Lemieux a compté pour moi, il compte toujours, c'est un peu ce que je lui écrivais il y a quelques semaines, vingt-cinq ans après. J'ai pas le texte, je l'ai rejoint par le biais d'un formulaire sur son site, j'ai pas le texte et c'est rarissime que yours truly n'ait pas le texte, I mean je suis celui qui conserve ses listes d'épicerie pour le futur bénéfice des exégètes, je suis celui qui dort avec un extincteur sous son oreiller, je suis le notaire barbare des temps éteints, celui qui épingle chaque éclat de sa vie comme un papillon tropical et qui documente, documente, archive, documente, documente, réitère trois fois le verbe pour s'assurer que c'est documenté, mais j'ai pas ce texte-là et c'est tant mieux, lui l'a, c'était privé, parfois j'ai du mal à tracer la ligne entre le public et le privé, je vais donc de mémoire me paraphraser: je lui exprimais, vingt-cinq ans après, que son invitation au restaurant quand j'avais dix-huit ans suite à ma lettre parue dans le courrier des lecteurs du Devoir m'avait durablement marqué, de plus en plus avec le temps.
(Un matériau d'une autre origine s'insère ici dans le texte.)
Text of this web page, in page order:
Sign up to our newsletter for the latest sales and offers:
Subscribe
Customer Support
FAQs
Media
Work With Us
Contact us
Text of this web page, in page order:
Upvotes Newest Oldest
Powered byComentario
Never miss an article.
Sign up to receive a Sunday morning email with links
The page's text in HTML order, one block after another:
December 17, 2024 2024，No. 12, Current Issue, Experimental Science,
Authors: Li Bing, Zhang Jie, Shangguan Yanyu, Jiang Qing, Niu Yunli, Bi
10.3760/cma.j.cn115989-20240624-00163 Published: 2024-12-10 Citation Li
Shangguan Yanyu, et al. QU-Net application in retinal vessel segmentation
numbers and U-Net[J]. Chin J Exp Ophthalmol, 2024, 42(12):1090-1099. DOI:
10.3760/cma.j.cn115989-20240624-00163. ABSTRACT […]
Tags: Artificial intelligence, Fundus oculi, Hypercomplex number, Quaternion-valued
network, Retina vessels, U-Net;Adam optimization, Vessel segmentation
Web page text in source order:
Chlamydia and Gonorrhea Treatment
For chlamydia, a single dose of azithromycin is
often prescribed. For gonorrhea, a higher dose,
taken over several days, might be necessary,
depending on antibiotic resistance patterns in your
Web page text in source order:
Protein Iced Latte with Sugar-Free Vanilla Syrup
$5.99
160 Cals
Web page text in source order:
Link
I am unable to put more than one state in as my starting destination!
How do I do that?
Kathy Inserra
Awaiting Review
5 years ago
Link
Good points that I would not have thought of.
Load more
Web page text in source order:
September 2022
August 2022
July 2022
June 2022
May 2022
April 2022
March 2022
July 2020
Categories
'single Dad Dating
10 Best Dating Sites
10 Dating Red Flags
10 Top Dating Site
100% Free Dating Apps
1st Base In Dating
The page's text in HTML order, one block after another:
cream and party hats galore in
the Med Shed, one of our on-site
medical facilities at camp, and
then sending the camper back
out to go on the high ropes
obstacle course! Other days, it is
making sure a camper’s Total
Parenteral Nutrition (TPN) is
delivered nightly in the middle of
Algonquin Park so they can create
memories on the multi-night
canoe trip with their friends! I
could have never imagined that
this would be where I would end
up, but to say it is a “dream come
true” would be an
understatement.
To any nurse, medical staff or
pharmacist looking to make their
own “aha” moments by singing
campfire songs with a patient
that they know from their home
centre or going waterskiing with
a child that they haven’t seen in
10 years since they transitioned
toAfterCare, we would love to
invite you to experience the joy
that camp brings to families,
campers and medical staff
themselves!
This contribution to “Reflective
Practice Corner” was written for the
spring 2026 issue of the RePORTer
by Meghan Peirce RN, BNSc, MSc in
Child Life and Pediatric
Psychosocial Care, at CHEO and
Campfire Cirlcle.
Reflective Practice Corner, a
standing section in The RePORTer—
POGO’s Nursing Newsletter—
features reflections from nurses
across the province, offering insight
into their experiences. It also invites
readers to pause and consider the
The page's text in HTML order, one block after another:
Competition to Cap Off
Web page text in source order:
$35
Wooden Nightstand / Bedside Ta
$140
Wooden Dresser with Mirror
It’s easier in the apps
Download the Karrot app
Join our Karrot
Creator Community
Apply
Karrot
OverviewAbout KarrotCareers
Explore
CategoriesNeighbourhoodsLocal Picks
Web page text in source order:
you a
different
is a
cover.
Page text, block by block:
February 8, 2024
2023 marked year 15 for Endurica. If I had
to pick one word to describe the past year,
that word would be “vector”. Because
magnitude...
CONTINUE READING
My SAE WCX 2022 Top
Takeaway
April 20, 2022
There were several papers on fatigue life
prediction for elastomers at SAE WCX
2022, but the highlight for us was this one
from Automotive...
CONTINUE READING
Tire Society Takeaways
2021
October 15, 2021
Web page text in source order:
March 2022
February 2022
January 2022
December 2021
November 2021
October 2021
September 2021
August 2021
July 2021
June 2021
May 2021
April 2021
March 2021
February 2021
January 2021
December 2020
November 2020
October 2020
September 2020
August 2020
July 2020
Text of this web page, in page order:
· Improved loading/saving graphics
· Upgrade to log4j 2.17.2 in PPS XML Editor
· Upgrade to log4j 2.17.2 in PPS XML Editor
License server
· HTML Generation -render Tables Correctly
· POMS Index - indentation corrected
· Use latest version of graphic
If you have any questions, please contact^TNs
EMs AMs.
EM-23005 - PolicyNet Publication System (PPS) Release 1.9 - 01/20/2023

Il devait avoir l'âge que j'ai maintenant, il était une sommité dans son boulot en plus d'un essayiste publié en France, et il était passé par-dessus mon extrême jeunesse, à côté de mon écoeurante maladresse, il s'était intéressé à ce que pouvait avoir en lui le signataire de cette lettre. Or, au fil des ans et de ma propre carrière, je me suis retrouvé souvent, je m'y retrouve chaque jour davantage, dans la position de garder contact avec la jeunesse agissante et de retarder le naturel qui m'inciterait à contourner la jeunesse agissante, ces abrutis de boutonneux ignares qui m'encombrent, n'est-ce pas, ces ados maigres qui ne savent pas que tout a été soldé par Hamelin et moi et que rien ne sert d'écrire encore, ces innocents attendrissants qui nous regardent de travers dans les lancements parce qu'on tend à se parler entre nous, du bon vieux temps, comme si on était des croûtons, comme si on était...
Comme si on était Claude Beausoleil et Lucien Francoeur, quand Louis et moi avions vingt ans, et qu'on les regardait se jaser d'un temps avant nous autres, de partys auxquels on n'avait pas été invités, de nuits de la poésie qu'on ne pouvait appréhender que sur film, alors qu'eux y étaient, de Gatien Lapointe et de Vanier à quatorze ans, de Hubert et de Réjean... Cibole, c'est donc nous maintenant. On le voulait si fort, être eux et pas des gamins velléitaires, et Christ on l'a eu, ce qu'on a voulu, cela et plus, ça s'est passé si vite, comme dans un mix entre une fable de La Fontaine et un conte arabe...
C'est alors, dans ces occasions-là, que je me souviens de Pierre Lemieux, et chaque fois je trouve le goût et l'énergie de parler au sacraman de jeune qui monte. Ché pas si vous comprenez. J'ai de la misère à l'expliquer. En tout cas, c'est ce qu'il m'a donné, et à des jeunes qui ne le connaissent pas, à travers moi.
Cela dit, il a besoin d'une sweet dose de la tribu, et ce M. Vallée aussi. Secouez-les moi un peu.